As a journalism student I was thrilled to learn that Virtual Reality journalism has become ‘a thing.’ The possibilities are endless of its applications and i can’t wait to see what it brings. That said, I feel that I am a good way off but am confident the by the end of my Degree at UniSA (shameless plug) that I well be more than capable at using this technology. If you want to learn more, click below to read a riveting article on the subject!
Keep on learning 🙂
Virtual Reality Journalism, the next logical medium?
Journalism has seen many changes since its transition from the town crier, to written form, to publishing presses, to mass distribution, to online publication, blogs, v-logs and of course social media. The next addition to this list is virtual reality.
Virtual reality technology, after losing traction in its initial introduction in the 1980s, recently re-emerging two years ago better than ever.
It is believed to be the next step in journalism production, as enables journalist to not only tell a story, but to immerse the audience into the imagery and sounds, effectively making them part of the story.
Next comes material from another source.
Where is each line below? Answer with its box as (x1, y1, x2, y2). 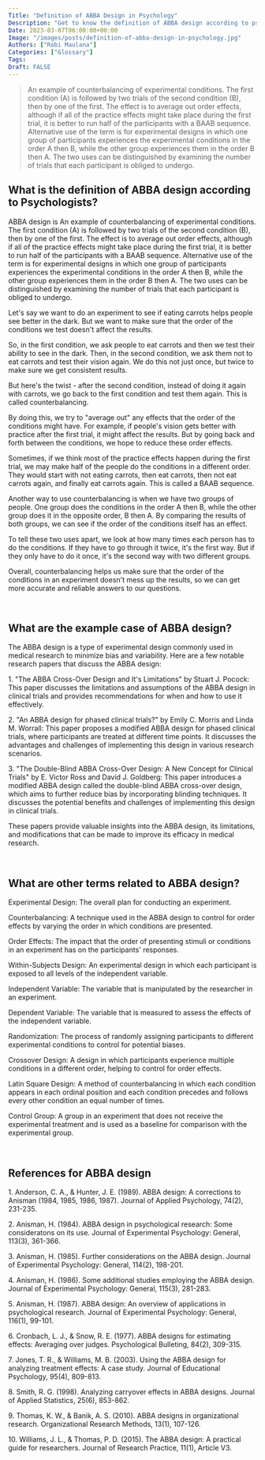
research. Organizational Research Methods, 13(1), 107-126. (8, 1420, 201, 1428)
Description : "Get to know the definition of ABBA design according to (8, 19, 248, 27)
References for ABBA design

Although currently access to virtual reality technology is in its early stages, it is predicted to be readily available in 2020, as many companies continue producing new and improved technology to support this growing industry.
Music video director/ producer and virtual reality pioneer, Chris Milk, shared his passion for the media platform in his TED Talk recorded in April 2015, where he presented very compelling case for the benefits of virtual reality in the media.
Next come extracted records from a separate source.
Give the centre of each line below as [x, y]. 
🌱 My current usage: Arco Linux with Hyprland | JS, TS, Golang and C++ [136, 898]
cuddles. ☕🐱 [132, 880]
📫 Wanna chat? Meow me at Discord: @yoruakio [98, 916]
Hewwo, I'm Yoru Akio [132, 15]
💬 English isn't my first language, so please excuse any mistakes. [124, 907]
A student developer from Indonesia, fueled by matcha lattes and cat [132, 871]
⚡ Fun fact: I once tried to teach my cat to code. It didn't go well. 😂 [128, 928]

Speaking very compassionately, Milk shared his belief that virtual reality has ‘the potential to change the world’.
In his presentation, Milk shows a story of a twelve year old Palestinian girl who sits on the ground in her home and shares with the audience her story.
Within the headset, the audience members are virtually sitting in that room listening, feeling the emotion, seeing the world of which this young girl lives.
Milk explains ‘it can change people’s perceptions of each other’ and indeed I believe it can.
There have been countless social experiments such as the SBS program, Filthy Rich and Homeless, that have highlighted the difference in how receptive people are in helping people in need when they are visually confronted by the reality of situation.
However we would be remiss if we did not look at the possible negative implication.
Whilst Milk’s presentation did show an emotional well-meaning representation, there is the likelihood that virtual reality technology could well be exploited, by less than reputable sources.
According to Mickey Huff, via an article published in February 2018, the exploitation of the media by unscrupulous sources reporting ‘Fake News,’ also referred to as ‘disinformation and propaganda’, is a very prominent issue.
Whist many are able to recognize articles that are questionable in their current format, the potential for misguiding individuals with augmented images via this method of reporting is immense which, as with previous cases, can have disastrous, life-threatening consequences.
Another potential issue is that of secondary trauma, the psychological distress caused by exposure to firsthand accounts of others traumatic experiences.
In 2017, a journal was written regarding the prevalence of P.T.S.D. and burn-out in Emergency Medicine residence reported that over half of these professional have suffered emotional issues, as a result of constant exposure to trauma of various forms.
Whilst this may appear unrelated, it stands to reason that a machine with the capability to place the person among a traumatic event, even from a safe distance, this could potentially have negative consequences, or even trigger pre-existing issues.
However having addressed these issues, the benefits of virtual reality technology, besides in journalism, arguably out way the negative implications.
One such applications of virtual reality technology, outside of the media, that has shown great promise is its use in the treatment of individuals with mental illness, including post-traumatic stress disorder and various phobias.
Either way, whether you are a fan or not, virtual reality journalism is on its way, and likely to change the way we experience news articles.
From a journalism perspective, used responsibly, virtual reality has the potential to revolutionize the way we convey our message to the audience.
A well published article can potentially enable an audience to actually walk in another person’s shoes, so they can fully embrace a situation from another person’s perspective.
It is imperative however that the negative implications are not ignored, so this technology can be used in a way that enriches the audiences experience, not detracts from it.
The possibilities of virtual reality journalism are endless, by means of allowing
journalists to share not only a story, but an experience.